New Jersey ponds especially offer fair to excellent largemouth bass fishing; some are loaded with pickerel, particularly in the Pine Barrens; some are stocked with trout. Unlike in Massachusetts, where I have caught smallmouth bass in a two or three acre pond, smallmouth in New Jersey seem mostly limited to streams, small rivers, the Delaware, lakes, and reservoirs. I know of one pond of about 12 acres with smallmouths. But even ponds you can cast clear across from almost any vantage have largemouths. I once caught a 20-incher in a quarter acre pond.
Ponds get overlooked by those of us who like lakes. So as long as those who do fish them release their catch, fish populations remain stable and often are found to be abundant. No better place seems to exist for a young person to develop a value for fishing than small ponds of a few acres or so.
And no better place exists to start the open water season if you want to catch largemouths early, even before the ice melts on Lake Hopatcong. Pond ice melts first. Since ponds are usually much shallower than lakes, they warm faster too. If a pond is shallow enough, an early March afternoon warm enough, bass may be caught on surface plugs while ice fishermen get the last flags of the season on Hopatcong. I know of ice fishermen who did this on an 80 degree March day.
This winter we may have little ice fishing at all. But ponds also freeze first. First ice is best ice, the "black" ice before any snow falls on it. Sometimes this clear ice is available only for a short window of time, only on small ponds.
General Approaches
Most of New Jersey's ponds are impoundments ranging from about an acre to 20 acres or more. Usually you can fish the bank all the way around, and bass will typically frequent shallow water during the warm water seasons.
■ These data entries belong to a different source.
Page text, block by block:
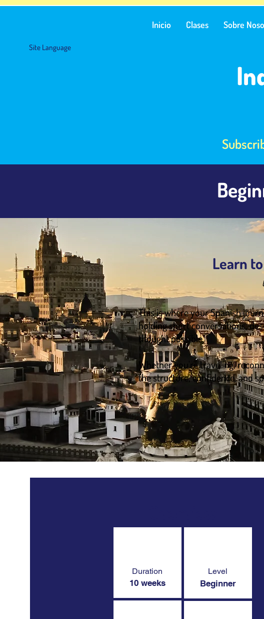
Inicio Clases Sobre
Site Language
Learn
This is where your Spanish
holding short conversations,
thought possible.
Whether you're traveling,
the structure, confidence, and
Duration
10 weeks
Level
Beginner
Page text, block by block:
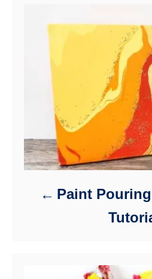
Paint
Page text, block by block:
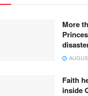
More
Faith
inside
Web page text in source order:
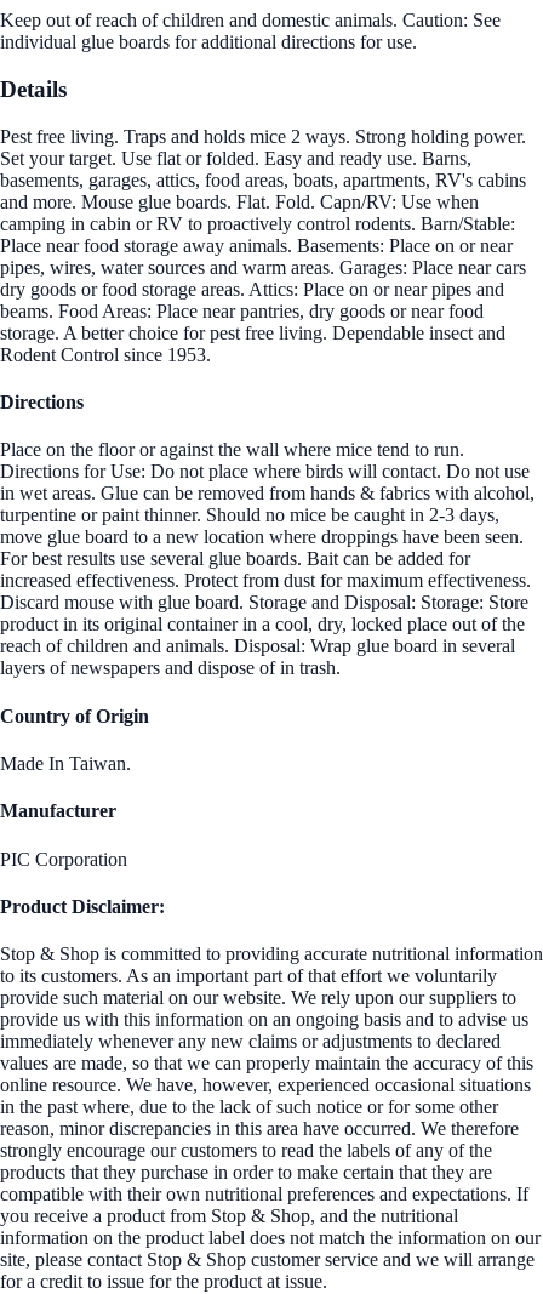
Keep out of reach of children and domestic animals. Caution: See
individual glue boards for additional directions for use.
Details
Pest free living. Traps and holds mice 2 ways. Strong holding power.
Set your target. Use flat or folded. Easy and ready use. Barns,
basements, garages, attics, food areas, boats, apartments, RV's cabins
and more. Mouse glue boards. Flat. Fold. Capn/RV: Use when
camping in cabin or RV to proactively control rodents. Barn/Stable:
Place near food storage away animals. Basements: Place on or near
pipes, wires, water sources and warm areas. Garages: Place near cars
dry goods or food storage areas. Attics: Place on or near pipes and
beams. Food Areas: Place near pantries, dry goods or near food
storage. A better choice for pest free living. Dependable insect and
Rodent Control since 1953.
Directions
Place on the floor or against the wall where mice tend to run.
Directions for Use: Do not place where birds will contact. Do not use
in wet areas. Glue can be removed from hands & fabrics with alcohol,
turpentine or paint thinner. Should no mice be caught in 2-3 days,
move glue board to a new location where droppings have been seen.
For best results use several glue boards. Bait can be added for
increased effectiveness. Protect from dust for maximum effectiveness.
Discard mouse with glue board. Storage and Disposal: Storage: Store
product in its original container in a cool, dry, locked place out of the
reach of children and animals. Disposal: Wrap glue board in several
layers of newspapers and dispose of in trash.
Country of Origin
Made In Taiwan.
Manufacturer
PIC Corporation
Product Disclaimer:
Stop & Shop is committed to providing accurate nutritional information
to its customers. As an important part of that effort we voluntarily
provide such material on our website. We rely upon our suppliers to
provide us with this information on an ongoing basis and to advise us
immediately whenever any new claims or adjustments to declared
values are made, so that we can properly maintain the accuracy of this
online resource. We have, however, experienced occasional situations
in the past where, due to the lack of such notice or for some other
reason, minor discrepancies in this area have occurred. We therefore
strongly encourage our customers to read the labels of any of the
products that they purchase in order to make certain that they are
compatible with their own nutritional preferences and expectations. If
you receive a product from Stop & Shop, and the nutritional
information on the product label does not match the information on our
site, please contact Stop & Shop customer service and we will arrange
for a credit to issue for the product at issue.

The "once over" is the term of description the fishing mentor I knew during my teens used to describe the simple method of walking the bank and casting shallows usually parallel to the bank ahead. You progress as you cast ahead of where you casted last, covering all the shallows. Good lures for this approach include spinnerbaits, jerk baits, topwater plugs, Senkos, and other plastic worms.
Fishing a pond can be as subtle as you make it, although bass are selective to some degree themselves. If you want to catch a lot of them and raise the odds of hooking a lunker when they feed aggressively as a front approaches and barometer falls, don't waste time fishing plastic worms. That's too slow. Retrieve a spinnerbait at a good clip, and first try buzzing it at the surface, or try a buzzbait first.
You can impose limitations on yourself as to how you wish to catch a bass. If the pond has 10 foot depths, you might try to catch any bass only in those depths. I knew of an elderly man who fished only Senkos at Sunrise Lake (actually a three acre pond). But he knew how to fish them and caught 17 bass at 20 inches and slightly better in a single year. I have no doubt he caught every 20 inch bass in the pond, which probably numbered fewer than half a dozen. But a five pound bass is usually no sucker. So to catch it half a dozen times inside a year took skill.
A very few people approach ponds as a place to exercise their skills with certain methods they are trying to perfect. They mess around with topwater plugs, for example, just to see if they spontaneously discover something they can replicate on a tough lake.
But a pond is never a bathtub, and even a bathtub with a bass in it--would still have a bass in it, a living being with changeable sensitivities. In our teens my friends and I took our pond fishing seriously, and I still reflect on this with great respect.